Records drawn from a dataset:
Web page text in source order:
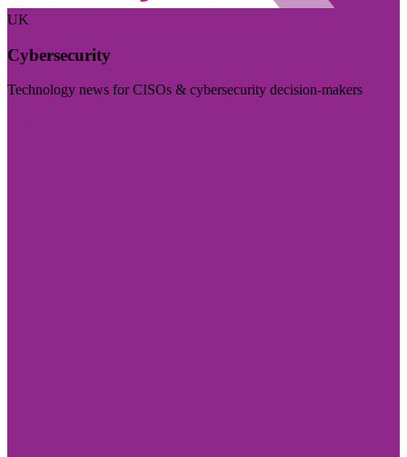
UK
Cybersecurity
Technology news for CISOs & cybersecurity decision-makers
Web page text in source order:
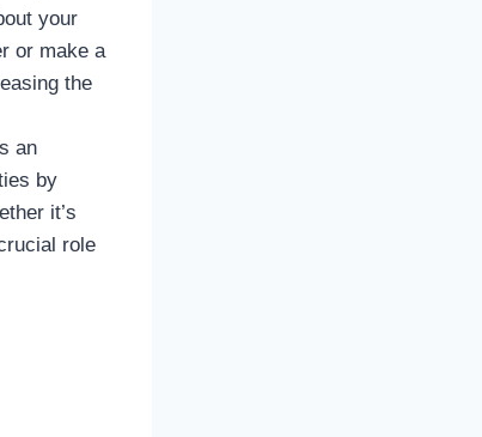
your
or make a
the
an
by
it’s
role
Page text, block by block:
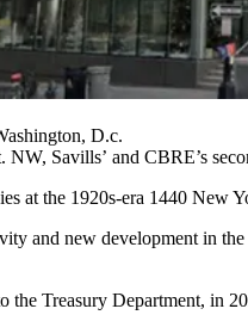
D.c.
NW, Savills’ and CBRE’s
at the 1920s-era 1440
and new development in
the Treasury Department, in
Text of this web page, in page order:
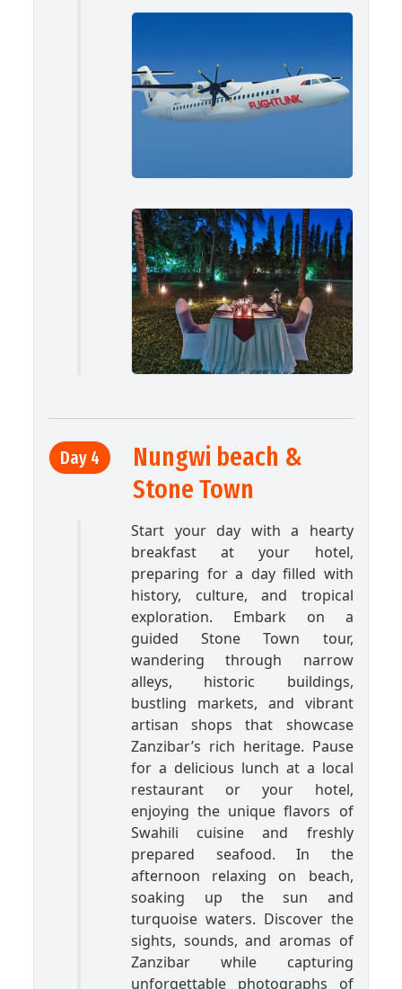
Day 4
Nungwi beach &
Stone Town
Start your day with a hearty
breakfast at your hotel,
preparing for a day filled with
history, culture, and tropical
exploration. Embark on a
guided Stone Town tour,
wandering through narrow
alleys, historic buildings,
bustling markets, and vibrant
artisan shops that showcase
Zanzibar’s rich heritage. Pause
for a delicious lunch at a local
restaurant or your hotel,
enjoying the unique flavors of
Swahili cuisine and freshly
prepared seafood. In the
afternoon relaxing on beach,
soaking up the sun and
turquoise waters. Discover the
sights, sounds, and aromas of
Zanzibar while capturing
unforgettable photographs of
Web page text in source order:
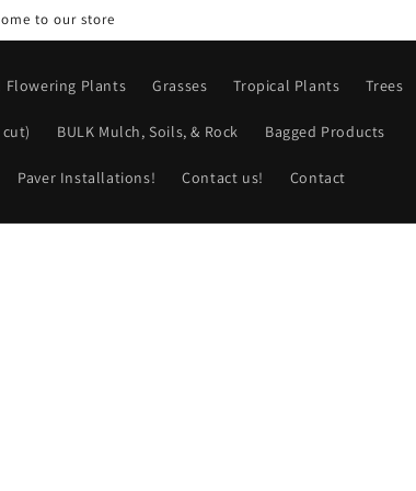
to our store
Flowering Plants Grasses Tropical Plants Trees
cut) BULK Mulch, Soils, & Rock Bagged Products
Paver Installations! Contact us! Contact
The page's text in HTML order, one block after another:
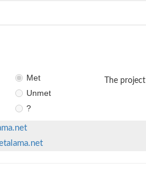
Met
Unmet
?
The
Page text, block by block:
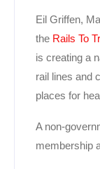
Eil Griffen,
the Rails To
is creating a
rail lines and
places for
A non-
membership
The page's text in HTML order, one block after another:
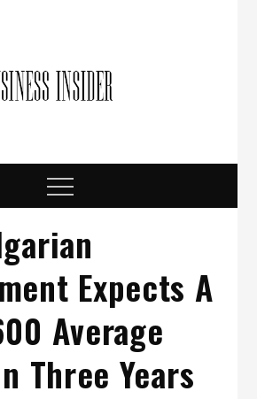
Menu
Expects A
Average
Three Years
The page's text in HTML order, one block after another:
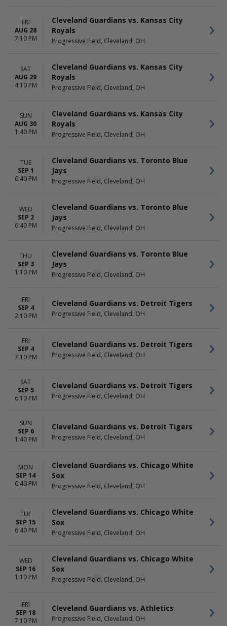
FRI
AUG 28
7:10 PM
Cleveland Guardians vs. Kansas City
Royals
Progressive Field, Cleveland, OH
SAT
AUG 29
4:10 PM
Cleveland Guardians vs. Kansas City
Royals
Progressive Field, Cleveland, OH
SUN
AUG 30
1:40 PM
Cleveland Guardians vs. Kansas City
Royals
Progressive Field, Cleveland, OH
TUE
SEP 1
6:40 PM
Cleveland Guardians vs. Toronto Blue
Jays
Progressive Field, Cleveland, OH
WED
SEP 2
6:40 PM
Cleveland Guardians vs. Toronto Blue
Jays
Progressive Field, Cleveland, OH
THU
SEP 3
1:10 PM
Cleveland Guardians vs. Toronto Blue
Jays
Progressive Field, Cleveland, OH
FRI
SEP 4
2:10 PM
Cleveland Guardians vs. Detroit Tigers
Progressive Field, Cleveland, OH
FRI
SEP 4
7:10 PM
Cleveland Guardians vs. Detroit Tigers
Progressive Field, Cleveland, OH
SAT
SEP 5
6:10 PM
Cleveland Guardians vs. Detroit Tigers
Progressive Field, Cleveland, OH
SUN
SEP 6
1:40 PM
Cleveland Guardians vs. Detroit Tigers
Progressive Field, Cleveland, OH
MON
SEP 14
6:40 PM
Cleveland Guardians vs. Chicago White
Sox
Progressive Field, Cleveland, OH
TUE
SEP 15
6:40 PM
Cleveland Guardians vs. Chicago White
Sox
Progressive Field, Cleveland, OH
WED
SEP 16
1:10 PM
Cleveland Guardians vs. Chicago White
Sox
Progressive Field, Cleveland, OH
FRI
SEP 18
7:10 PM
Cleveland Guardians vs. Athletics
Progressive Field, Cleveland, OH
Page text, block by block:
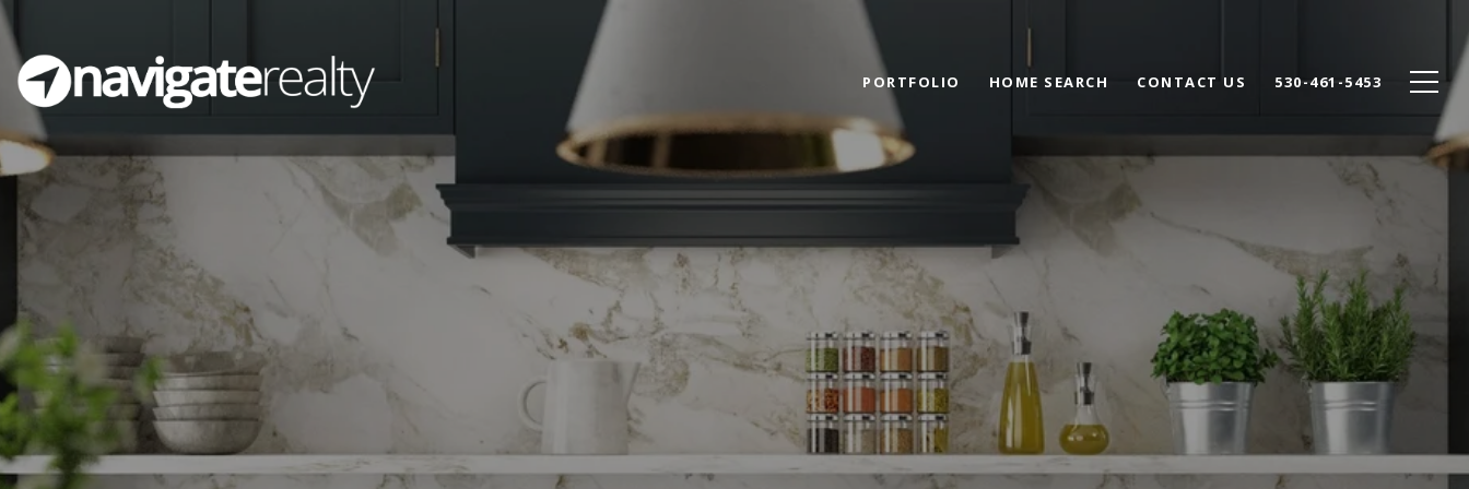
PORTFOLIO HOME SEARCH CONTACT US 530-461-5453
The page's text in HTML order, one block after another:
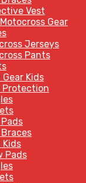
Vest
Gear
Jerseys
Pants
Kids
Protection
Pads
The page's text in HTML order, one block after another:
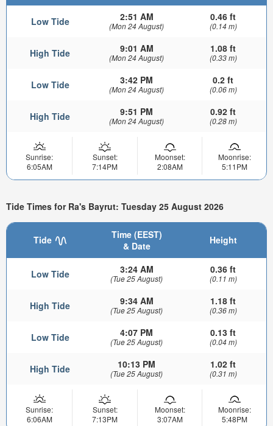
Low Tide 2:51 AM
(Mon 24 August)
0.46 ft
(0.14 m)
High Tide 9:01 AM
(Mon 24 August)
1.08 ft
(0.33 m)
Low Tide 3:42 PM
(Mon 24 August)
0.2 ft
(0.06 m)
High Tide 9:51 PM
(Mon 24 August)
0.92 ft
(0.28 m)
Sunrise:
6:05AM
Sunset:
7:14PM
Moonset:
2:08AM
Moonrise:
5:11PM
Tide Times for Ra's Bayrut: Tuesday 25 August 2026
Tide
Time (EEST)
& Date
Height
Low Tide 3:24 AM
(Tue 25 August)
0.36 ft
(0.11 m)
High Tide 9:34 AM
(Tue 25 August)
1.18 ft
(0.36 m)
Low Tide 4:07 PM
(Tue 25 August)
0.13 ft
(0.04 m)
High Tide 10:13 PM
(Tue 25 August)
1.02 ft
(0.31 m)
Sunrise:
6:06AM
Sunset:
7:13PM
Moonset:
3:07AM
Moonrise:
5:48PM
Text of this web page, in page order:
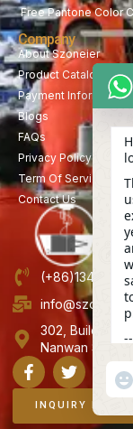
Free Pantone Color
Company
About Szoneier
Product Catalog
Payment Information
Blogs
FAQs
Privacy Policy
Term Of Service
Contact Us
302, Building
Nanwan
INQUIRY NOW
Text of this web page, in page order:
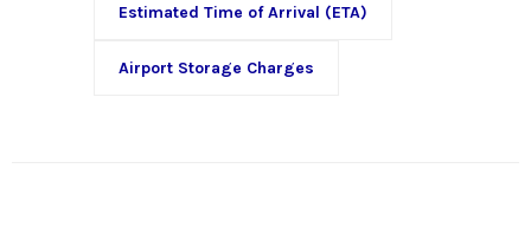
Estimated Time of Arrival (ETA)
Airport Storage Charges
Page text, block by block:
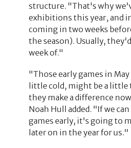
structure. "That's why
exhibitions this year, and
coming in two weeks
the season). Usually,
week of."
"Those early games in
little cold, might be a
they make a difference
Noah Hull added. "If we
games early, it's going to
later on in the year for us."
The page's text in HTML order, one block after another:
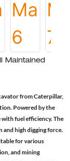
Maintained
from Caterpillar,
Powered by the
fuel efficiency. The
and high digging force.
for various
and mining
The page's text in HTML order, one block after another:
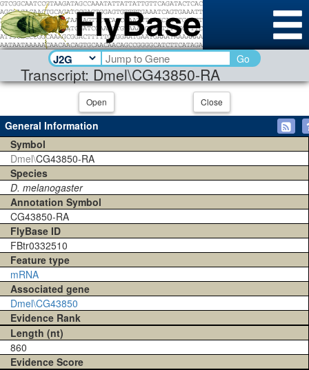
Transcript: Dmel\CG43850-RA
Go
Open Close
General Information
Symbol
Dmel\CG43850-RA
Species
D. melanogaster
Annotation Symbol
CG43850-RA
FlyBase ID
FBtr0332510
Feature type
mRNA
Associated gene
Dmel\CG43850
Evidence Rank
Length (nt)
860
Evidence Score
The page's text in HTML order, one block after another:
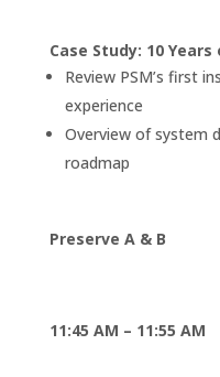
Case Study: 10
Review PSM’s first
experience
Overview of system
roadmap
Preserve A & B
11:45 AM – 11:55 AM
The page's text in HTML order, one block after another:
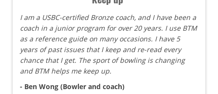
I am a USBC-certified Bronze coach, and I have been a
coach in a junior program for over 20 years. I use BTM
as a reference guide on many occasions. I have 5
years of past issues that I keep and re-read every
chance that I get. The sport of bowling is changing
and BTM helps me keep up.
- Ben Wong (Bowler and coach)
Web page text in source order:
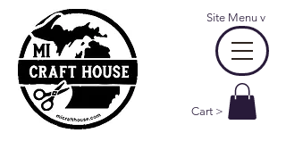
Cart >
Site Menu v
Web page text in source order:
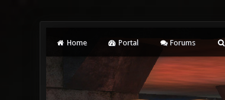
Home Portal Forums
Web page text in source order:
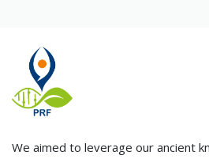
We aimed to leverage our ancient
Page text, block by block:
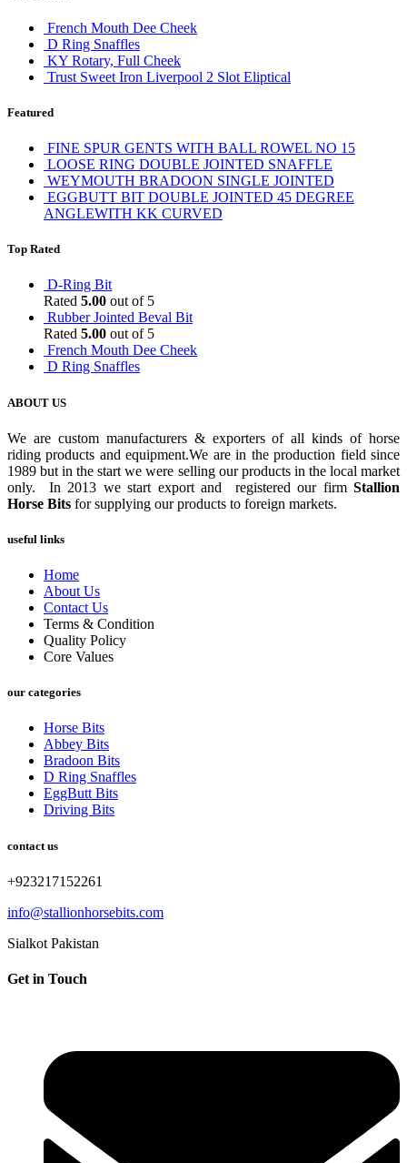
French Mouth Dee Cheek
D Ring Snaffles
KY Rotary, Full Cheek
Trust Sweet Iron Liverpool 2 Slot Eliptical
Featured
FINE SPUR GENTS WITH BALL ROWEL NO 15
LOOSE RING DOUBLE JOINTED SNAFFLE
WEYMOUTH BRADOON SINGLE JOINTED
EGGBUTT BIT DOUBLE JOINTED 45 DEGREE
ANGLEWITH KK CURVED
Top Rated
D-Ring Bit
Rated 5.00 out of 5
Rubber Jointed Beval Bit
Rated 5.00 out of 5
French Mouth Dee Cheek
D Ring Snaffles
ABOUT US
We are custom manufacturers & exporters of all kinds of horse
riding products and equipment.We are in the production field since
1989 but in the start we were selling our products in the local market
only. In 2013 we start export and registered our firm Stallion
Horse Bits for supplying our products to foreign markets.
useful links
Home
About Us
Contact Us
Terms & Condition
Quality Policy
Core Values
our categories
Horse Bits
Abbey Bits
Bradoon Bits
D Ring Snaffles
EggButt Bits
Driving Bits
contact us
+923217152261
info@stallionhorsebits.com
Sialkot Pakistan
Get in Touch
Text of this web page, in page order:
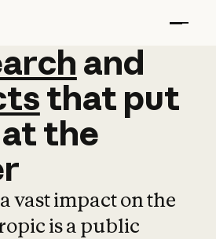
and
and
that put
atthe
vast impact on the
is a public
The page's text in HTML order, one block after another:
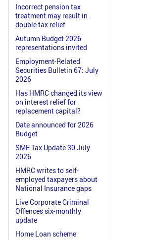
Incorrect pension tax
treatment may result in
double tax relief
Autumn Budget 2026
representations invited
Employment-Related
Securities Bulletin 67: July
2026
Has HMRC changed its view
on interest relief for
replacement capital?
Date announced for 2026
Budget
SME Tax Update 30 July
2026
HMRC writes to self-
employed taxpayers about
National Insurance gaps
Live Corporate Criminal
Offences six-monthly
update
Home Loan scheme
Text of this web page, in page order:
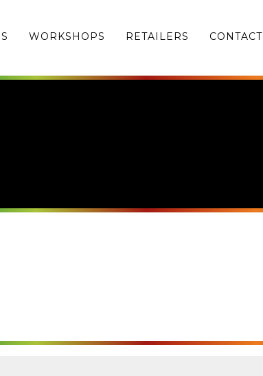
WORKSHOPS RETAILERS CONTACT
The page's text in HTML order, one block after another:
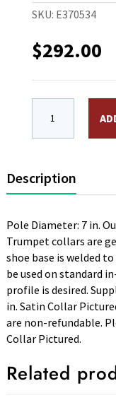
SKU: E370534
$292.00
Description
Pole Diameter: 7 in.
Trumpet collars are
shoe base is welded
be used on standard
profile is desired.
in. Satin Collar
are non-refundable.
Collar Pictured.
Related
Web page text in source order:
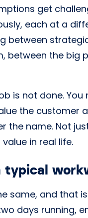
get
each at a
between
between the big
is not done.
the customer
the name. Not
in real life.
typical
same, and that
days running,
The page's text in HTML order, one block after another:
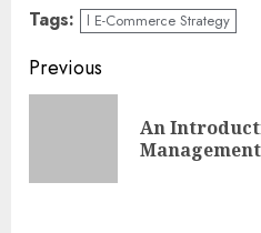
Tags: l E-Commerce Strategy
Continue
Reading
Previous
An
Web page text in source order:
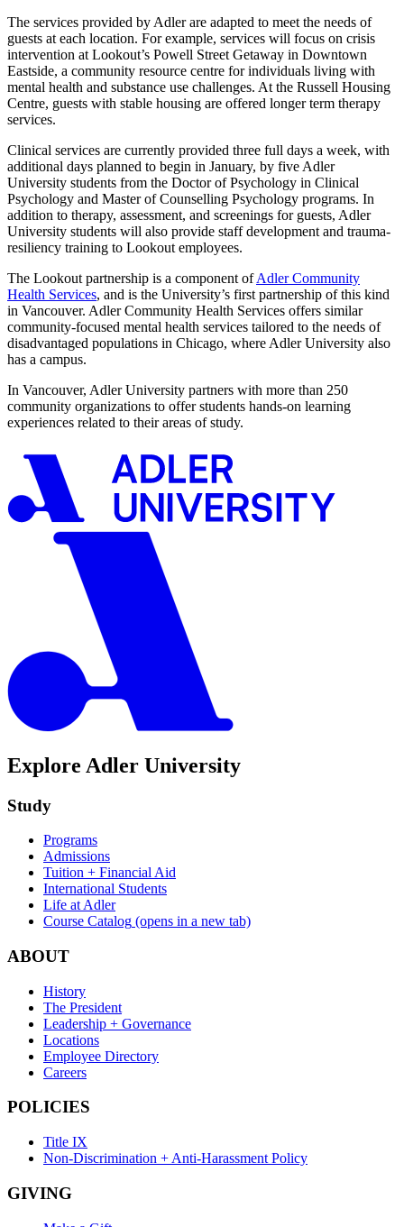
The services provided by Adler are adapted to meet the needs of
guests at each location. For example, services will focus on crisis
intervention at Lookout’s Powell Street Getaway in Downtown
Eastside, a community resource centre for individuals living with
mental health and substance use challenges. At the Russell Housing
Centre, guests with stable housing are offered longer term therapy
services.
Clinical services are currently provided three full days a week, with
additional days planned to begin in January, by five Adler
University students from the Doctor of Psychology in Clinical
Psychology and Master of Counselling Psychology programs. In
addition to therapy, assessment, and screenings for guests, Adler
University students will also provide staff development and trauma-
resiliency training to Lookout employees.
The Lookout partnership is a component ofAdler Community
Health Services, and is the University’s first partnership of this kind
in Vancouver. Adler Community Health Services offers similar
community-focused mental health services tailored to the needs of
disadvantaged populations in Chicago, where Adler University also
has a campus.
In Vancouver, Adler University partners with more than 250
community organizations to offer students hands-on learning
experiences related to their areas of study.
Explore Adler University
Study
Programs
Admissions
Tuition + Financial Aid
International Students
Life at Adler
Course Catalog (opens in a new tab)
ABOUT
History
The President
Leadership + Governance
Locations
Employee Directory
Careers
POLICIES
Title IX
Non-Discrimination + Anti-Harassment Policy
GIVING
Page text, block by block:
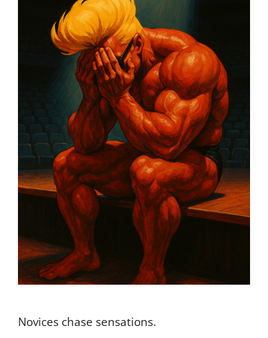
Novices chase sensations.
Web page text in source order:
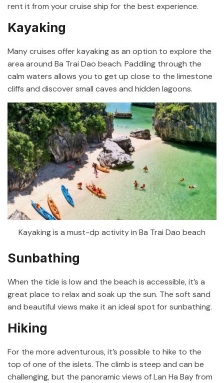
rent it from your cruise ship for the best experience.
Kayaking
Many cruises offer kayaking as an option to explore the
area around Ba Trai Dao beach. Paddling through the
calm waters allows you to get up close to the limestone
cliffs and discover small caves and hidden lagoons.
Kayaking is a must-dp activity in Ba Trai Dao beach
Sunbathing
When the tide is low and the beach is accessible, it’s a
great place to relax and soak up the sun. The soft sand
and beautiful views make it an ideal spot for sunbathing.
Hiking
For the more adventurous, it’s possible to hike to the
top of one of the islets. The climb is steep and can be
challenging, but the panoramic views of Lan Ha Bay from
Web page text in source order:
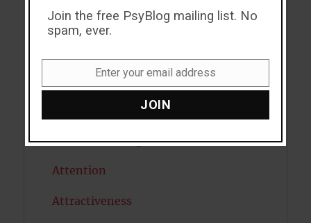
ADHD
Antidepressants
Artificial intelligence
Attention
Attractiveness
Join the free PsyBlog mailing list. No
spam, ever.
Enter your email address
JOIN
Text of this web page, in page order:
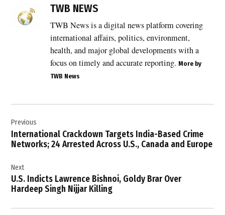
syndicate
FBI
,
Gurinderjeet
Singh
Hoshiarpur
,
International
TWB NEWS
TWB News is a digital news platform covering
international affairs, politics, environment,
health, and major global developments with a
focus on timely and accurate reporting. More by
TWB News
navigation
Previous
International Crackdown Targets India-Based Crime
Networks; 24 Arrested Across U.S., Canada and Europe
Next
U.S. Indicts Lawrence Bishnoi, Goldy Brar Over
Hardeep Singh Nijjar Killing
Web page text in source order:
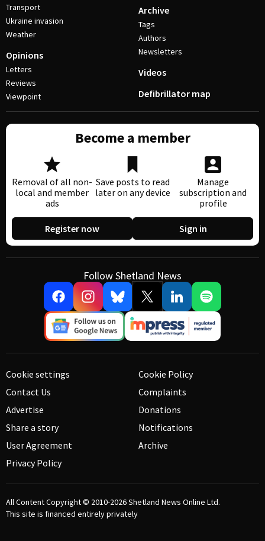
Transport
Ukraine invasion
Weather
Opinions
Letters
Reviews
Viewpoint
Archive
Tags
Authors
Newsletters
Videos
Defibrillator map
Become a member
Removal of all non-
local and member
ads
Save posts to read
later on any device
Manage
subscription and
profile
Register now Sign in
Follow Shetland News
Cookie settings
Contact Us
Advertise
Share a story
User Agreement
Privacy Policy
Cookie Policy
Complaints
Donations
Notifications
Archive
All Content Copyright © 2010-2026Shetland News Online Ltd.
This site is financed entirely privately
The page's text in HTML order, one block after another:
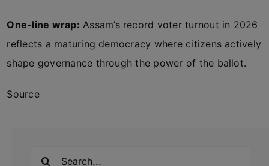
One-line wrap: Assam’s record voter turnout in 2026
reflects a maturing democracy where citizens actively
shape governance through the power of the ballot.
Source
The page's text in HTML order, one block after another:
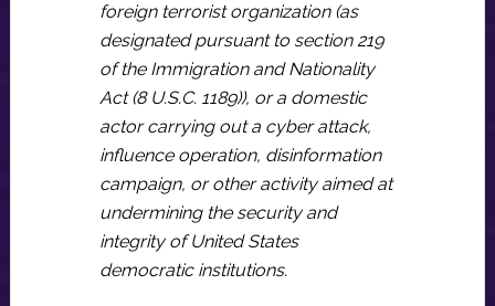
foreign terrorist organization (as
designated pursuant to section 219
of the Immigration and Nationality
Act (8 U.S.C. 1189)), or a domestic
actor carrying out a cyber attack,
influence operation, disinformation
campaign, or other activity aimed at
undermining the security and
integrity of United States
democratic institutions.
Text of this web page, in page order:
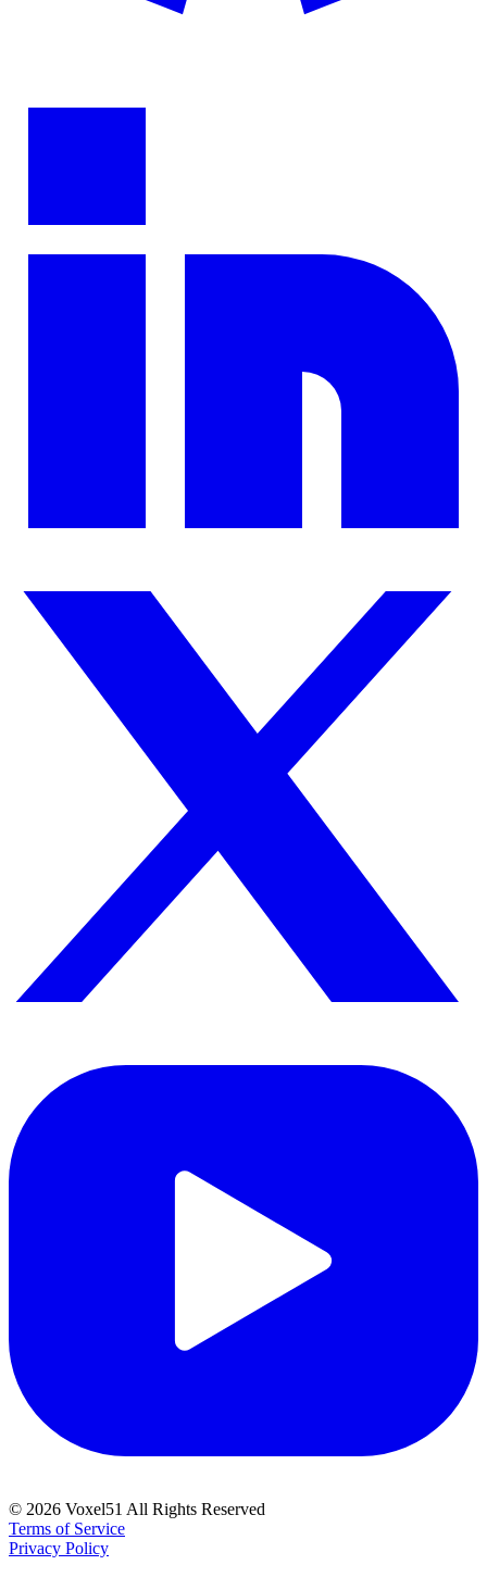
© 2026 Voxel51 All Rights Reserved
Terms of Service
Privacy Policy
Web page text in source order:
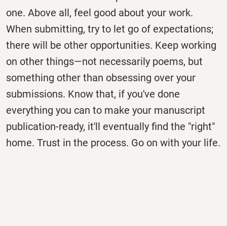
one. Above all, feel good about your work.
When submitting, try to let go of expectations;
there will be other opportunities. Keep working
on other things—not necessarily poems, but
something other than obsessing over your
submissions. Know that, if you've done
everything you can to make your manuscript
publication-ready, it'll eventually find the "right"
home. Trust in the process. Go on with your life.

**Assigned task**
Only the number should be given: the count of lines in the entries that contain the string "therapy".

**Solution below**
2